Pythogen
Pythogen

Reputation: 640

System.currentTimeMillis() and daylight savings

I am wondering if System.currentTimeMillis() accounts for daylight savings on android.

Let's say I call x = System.currentTimeMillis();

and then ten seconds later, the os switches the clock back an hour because of daylight savings.

And now I call y = System.currentTimeMillis();

Which will be larger, x or y?

I ask this because if I manually change the clock, x is greater than y. So I wonder if daylight savings is accounted for when calculating the long value returned by System.currentTimeMillis(). Can't seem to find anything in the docs.

Upvotes: 7

Views: 2322

Answers (1)

Basil Bourque
Basil Bourque

Reputation: 339382

No, DST has no effect

if System.currentTimeMillis() accounts for daylight savings

No.

Daylight Saving Time (DST) is irrelevant to System.currentTimeMillis.

The call to System.currentTimeMillis gives you a number of milliseconds since the first moment of 1970 in UTC, 1970-01-01T00:00:00Z. No adjustments for Leap Second.

DST is defined, and redefined, on the whim of bored/uneducated/crazy politicians. DST applies only to their jurisdiction in one or more particular time zones.
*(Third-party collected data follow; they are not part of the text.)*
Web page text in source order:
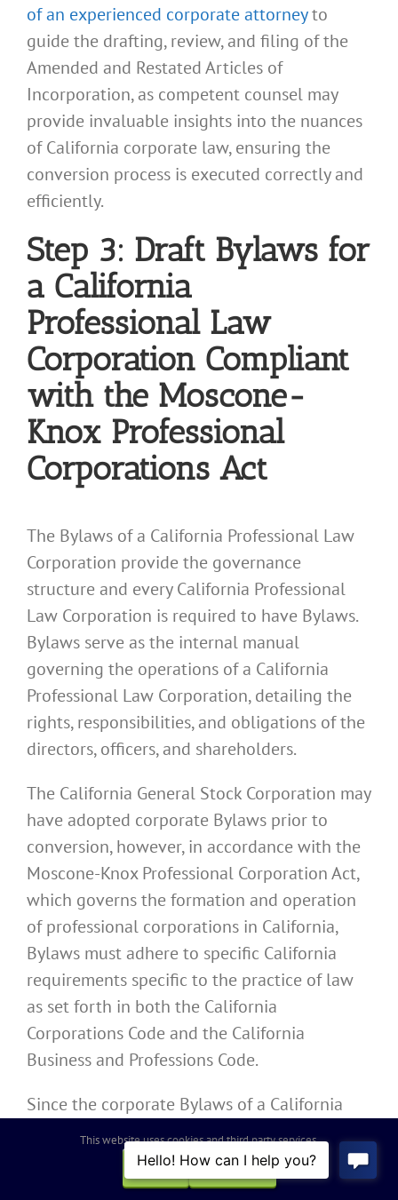
of an experienced corporate attorneyto
guide the drafting, review, and filing of the
Amended and Restated Articles of
Incorporation, as competent counsel may
provide invaluable insights into the nuances
of California corporate law, ensuring the
conversion process is executed correctly and
efficiently.
Step 3: Draft Bylaws for
a California
Professional Law
Corporation Compliant
with the Moscone-
Knox Professional
Corporations Act
The Bylaws of a California Professional Law
Corporation provide the governance
structure and every California Professional
Law Corporation is required to have Bylaws.
Bylaws serve as the internal manual
governing the operations of a California
Professional Law Corporation, detailing the
rights, responsibilities, and obligations of the
directors, officers, and shareholders.
The California General Stock Corporation may
have adopted corporate Bylaws prior to
conversion, however, in accordance with the
Moscone-Knox Professional Corporation Act,
which governs the formation and operation
of professional corporations in California,
Bylaws must adhere to specific California
requirements specific to the practice of law
as set forth in both the California
Corporations Code and the California
Business and Professions Code.
Since the corporate Bylaws of a California
Professional Law Corporation must contain
specific information unique to the profession
designated by the California Professional Law
This website uses cookies and third party services.
OK
REJECT

DST cutovers are anomalies, disrupting wall-clock time for a region’s citizens. But space-time does not bend or warp with a DST cutover, time continues to flow smoothly. That flow of time is measured by System.currentTimeMillis without regard to machinations of local politicians.

Instant

The System.currentTimeMillis() method is now obsolete. To get the current moment, use java.time.Instant.now.
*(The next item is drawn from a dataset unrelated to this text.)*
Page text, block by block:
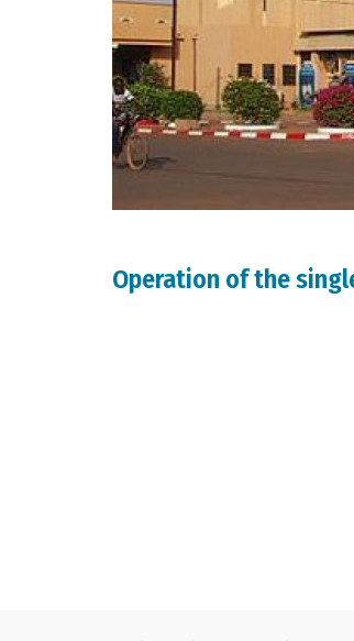
Operation of the
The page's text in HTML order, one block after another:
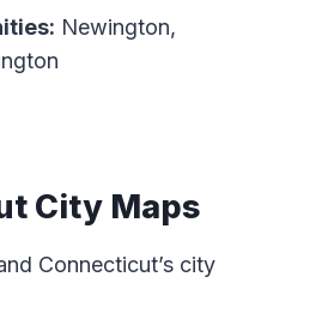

Instant now = Instant.now() ;

While a Instant can hold nanoseconds, in Java 9 and later you are likely to see the current moment captured in microseconds. (Java 8 used milliseconds, before a new implementation of Clock in Java 9 and later.)

In contrast, the System.currentTimeMillis call is limited to milliseconds.
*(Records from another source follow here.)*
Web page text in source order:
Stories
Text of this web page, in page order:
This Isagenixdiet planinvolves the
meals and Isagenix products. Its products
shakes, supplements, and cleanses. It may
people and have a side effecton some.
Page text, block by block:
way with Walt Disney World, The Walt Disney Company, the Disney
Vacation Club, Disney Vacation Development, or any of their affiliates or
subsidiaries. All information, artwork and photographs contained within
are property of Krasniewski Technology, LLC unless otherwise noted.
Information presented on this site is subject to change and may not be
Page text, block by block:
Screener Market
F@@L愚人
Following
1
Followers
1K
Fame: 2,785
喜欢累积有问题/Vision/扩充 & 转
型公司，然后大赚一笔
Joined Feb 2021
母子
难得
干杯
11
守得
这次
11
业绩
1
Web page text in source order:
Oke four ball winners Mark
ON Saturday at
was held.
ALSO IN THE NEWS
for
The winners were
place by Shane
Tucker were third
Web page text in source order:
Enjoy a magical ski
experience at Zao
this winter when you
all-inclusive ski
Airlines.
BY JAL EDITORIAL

To get a count of milliseconds since the epoch reference of first moment of 1970 in UTC, 1970-01-01T00:00Z, call Instant::toEpochMilli. Of course, beware of data loss as any microseconds or nanoseconds are truncated from the result as milliseconds.

long millisecondsSinceEpoch = Instant.now().toEpochMilli() ;

Instant represents a moment in UTC. So Daylight Saving Time (DST) and similar anomalies caused by politicians have no effect.